Stephen Kinzer reviews the destructive effects that the Libyan war has had on Mali:
This catastrophe did not “just happen.” It is the direct result of an episode that may at first seem unrelated: the US-led intervention in Libya last year. Rarely in recent times has there been a more vivid example of how such interventions can produce devastating unexpected results.
Mali’s misfortunes haven’t gone entirely unnoticed in the West, but even the Western governments that perceive northern Mali as a source of security threats to Europe and west Africa have shown little interest in helping to repair the damage that their war caused.
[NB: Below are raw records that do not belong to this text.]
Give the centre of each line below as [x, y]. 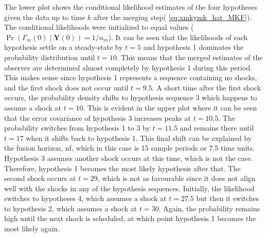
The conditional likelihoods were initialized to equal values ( [99, 27]
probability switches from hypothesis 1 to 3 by [77, 128]
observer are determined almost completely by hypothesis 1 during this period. [128, 67]
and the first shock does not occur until [66, 87]
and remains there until [217, 128]
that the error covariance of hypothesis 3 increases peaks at [97, 117]
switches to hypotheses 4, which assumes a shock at [85, 198]
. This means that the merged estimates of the [190, 57]
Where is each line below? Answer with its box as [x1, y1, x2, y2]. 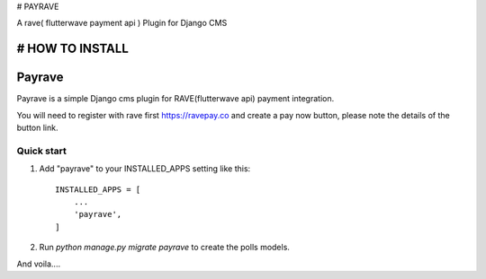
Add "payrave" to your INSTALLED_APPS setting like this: [39, 163, 251, 174]
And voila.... [16, 258, 61, 269]
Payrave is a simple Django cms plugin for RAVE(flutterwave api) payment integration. [16, 93, 335, 104]
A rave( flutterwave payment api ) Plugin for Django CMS [16, 18, 228, 29]
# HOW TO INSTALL [16, 41, 130, 57]
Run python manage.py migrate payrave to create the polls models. [39, 242, 290, 253]
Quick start [16, 144, 67, 157]
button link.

Unfortunately for Mali, one of the things that made the Libyan war relatively unpopular in Western countries, namely a lack of popular interest in the region, is what makes it so easy for supporters of the Libyan war to ignore the consequences of U.S./NATO intervention. If one of the benefits of military intervention “on the cheap” for the U.S. is that it avoids direct American involvement in a given country once the war is over, one of the advantages for interventionists is that they can declare victory, wash their hands of anything that happens later, and pretend that it was a great success. The Libyan war’s effects in Mali have done some real damage to U.S. and allied security interests, and of course those effects have been absolutely disastrous for Mali and quite harmful to many of its neighbors.
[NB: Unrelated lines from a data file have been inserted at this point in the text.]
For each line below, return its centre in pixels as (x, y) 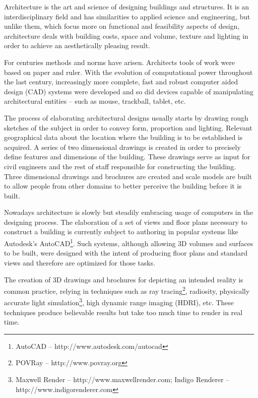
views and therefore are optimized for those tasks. (80, 262)
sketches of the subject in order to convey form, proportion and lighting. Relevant (128, 127)
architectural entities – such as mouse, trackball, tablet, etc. (95, 101)
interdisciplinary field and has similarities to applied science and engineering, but (127, 16)
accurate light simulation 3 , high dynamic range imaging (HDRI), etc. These (119, 301)
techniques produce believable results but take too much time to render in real (123, 312)
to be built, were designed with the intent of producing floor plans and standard (126, 253)
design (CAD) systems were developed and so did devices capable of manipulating (129, 91)
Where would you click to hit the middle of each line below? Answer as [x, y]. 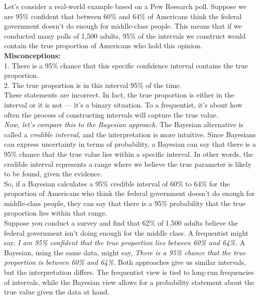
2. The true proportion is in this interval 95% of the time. [93, 85]
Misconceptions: [32, 55]
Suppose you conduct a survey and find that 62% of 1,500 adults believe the [121, 223]
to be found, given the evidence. [53, 174]
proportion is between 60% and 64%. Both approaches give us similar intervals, [125, 262]
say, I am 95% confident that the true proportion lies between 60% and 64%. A [125, 242]
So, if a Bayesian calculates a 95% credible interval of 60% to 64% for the [117, 183]
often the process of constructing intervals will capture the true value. [111, 114]

Update: The Red Cross has begun relief efforts in northern Mali.



“The Libyan war’s effects in Mali have done some real damage to U.S. and allied security interests, and of course those effects have been absolutely disastrous for Mali and quite harmful to many of its neighbors.”
It is worth emphasizing that U.S. and allied security interests were never the actual reasons for the war. The war’s perpetrators may have thought they were, but the real reasons for the war had to do with sentimental political posturing that was made possible, and perhaps inevitable, by years of demonizing Qadafi the Strongman and exagerating his significance.
The ‘collateral’ effects were entirely predictable but calculating them was entirely uninteresting because they could only distract from the war’s true purpose which made them irrelevant. They remain so today, as irrelevant and uninteresting as the members of the wedding who find themselves co-incidentally dead for the purpose of making Americans at home worry less, or is it more, about their security.